11.3.37 clause/[2,3] [ISO]


clause(+Head, -Body)

clause(+Head, -Body, -Ref)

clause(-Head, -Body, +Ref)

Searches the database for a clause whose head matches Head and whose body matches Body.



A term whose functor names a dynamic procedure.



Initially, at least one of Head and Ref must be instantiated.

In the case of unit-clauses, Body is unified with true.

If a procedure consists entirely of unit-clauses then there is no point in calling clause/2 on it. It is simpler and faster to call the procedure.

In clause/3, either Head or Ref must be instantiated. If Ref is instantiated, (Head :- Body) is unified with the clause identified by Ref. (If this clause is a unit-clause, Body is unified with true.)

If the predicate did not previously exist, then it is created as a dynamic predicate and clause/2 fails. If Ref is not instantiated, clause/3 behaves exactly like clause/2 except that the database reference is returned.

By default, clauses are accessed with respect to the source module.


Can be used to backtrack through all the clauses matching a given Head and Body. It fails when there are no (or no further) matching clauses in the database.


Neither Head nor Ref is instantiated.
Head is not of type callable. Ref is not a syntactically valid database reference.
Procedure is not dynamic.
Ref is a well-formed database reference but does not correspond to an existing clause or record.


If clause/[2,3] is called on an undefined procedure it fails, but before failing it makes the procedure dynamic.
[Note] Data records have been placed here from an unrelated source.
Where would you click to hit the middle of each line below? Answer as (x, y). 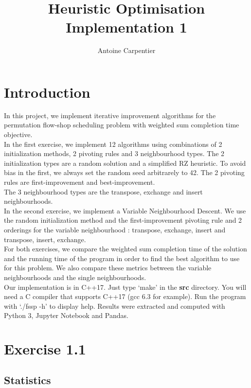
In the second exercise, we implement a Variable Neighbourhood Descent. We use (125, 210)
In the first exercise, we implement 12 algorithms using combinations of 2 (113, 144)
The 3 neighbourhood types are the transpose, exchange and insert (103, 191)
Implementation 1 (126, 27)
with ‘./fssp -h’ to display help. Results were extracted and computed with (115, 306)
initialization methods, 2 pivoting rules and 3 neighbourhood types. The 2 (114, 153)
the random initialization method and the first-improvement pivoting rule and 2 (123, 220)
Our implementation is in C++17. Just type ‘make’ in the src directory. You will (125, 287)
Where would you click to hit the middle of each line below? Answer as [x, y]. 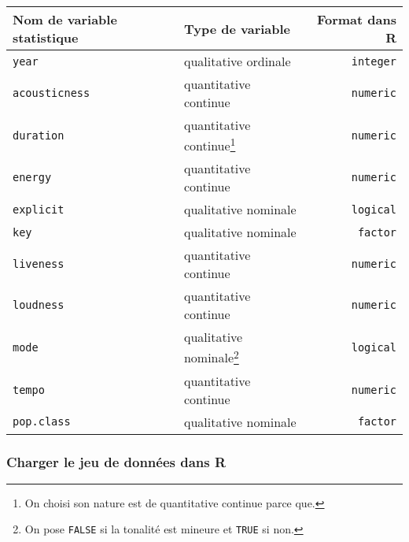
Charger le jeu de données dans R [116, 461]
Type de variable [237, 28]
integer [374, 61]
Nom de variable [65, 19]
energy [32, 178]
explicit [39, 209]
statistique [46, 37]
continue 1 [210, 145]
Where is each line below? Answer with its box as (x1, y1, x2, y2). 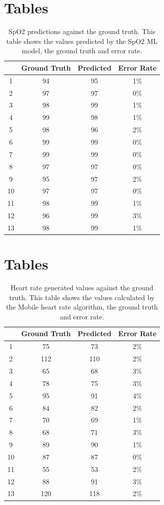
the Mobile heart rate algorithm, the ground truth (6, 302, 158, 312)
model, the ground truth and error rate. (22, 45, 142, 56)
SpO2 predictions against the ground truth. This (8, 26, 156, 37)
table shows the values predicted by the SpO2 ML (6, 36, 158, 46)
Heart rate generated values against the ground (10, 282, 154, 293)
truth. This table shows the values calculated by (9, 292, 155, 302)
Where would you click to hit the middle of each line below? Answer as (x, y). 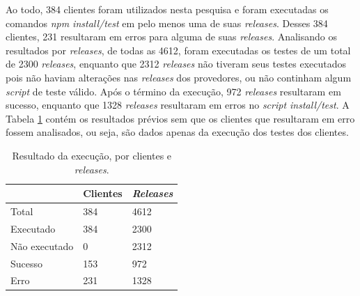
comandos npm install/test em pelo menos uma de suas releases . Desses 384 (167, 23)
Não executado (42, 246)
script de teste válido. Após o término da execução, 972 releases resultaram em (173, 91)
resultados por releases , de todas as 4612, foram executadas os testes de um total (178, 50)
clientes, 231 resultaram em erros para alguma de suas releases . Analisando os (172, 37)
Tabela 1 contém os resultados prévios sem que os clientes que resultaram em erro (180, 118)
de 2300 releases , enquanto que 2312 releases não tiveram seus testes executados (176, 64)
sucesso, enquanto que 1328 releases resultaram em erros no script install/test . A (178, 105)
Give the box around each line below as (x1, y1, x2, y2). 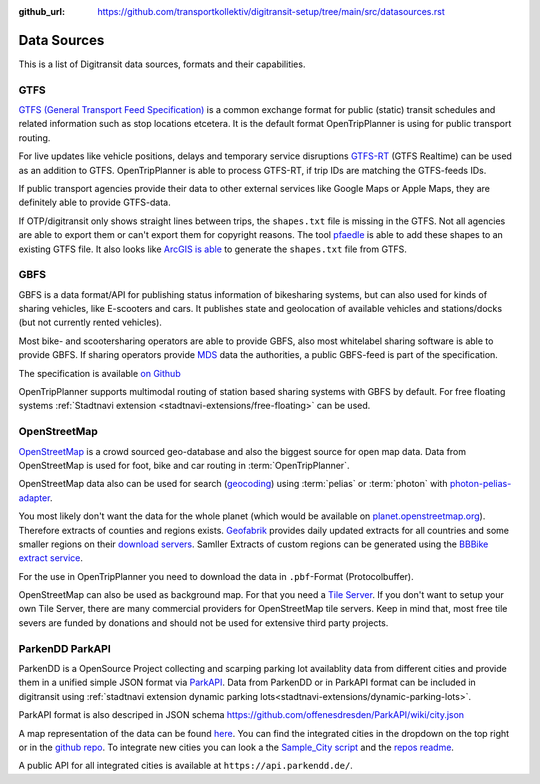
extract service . (18, 552, 84, 564)
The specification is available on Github (18, 367, 181, 379)
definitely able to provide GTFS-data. (18, 196, 171, 209)
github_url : (18, 6, 65, 17)
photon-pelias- (449, 478, 512, 490)
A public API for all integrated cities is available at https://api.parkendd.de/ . (18, 760, 354, 772)
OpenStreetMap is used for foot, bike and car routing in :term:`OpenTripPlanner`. (18, 459, 350, 471)
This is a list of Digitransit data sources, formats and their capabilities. (18, 58, 306, 70)

This can be useful if you wish to prevent unknown procedure catching from happening on a call to that procedure.

It is not a limitation that Head is required to be instantiated in clause(Head, Body), because if you want to backtrack through all clauses for all dynamic procedures this can be achieved by:

     | ?- predicate_property(P,dynamic), clause(P,B).

If there are clauses with a given name and arity in several different modules, or if the module for some clauses is not known, the clauses can be accessed by first finding the module(s) by means of current_predicate/2. For example, if the procedure is f/1:

     | ?- current_predicate(_,M:f(_)), clause(M:f(X),B).

clause/3 will only access clauses that are defined in, or imported into, the source module, except that the source module can be overridden by explicitly naming the appropriate module. For example:

     | ?- assert(foo:bar,R).
     R = '$ref'(771292,1)
     | ?- clause(H,B,'$ref'(771292,1)).
     | ?- clause(foo:H,B,'$ref'(771292,1)).
     H = bar,
     B = true

Accessing a clause using clause/2 uses first argument indexing when possible, in just the same way that calling a procedure uses first argument indexing. See Indexing.

clause/2 is part of the ISO Prolog standard; clause/3 is not.

See Also

instance/2, assert/[1,2], dynamic/1, retract/1, ref-mdb-acl.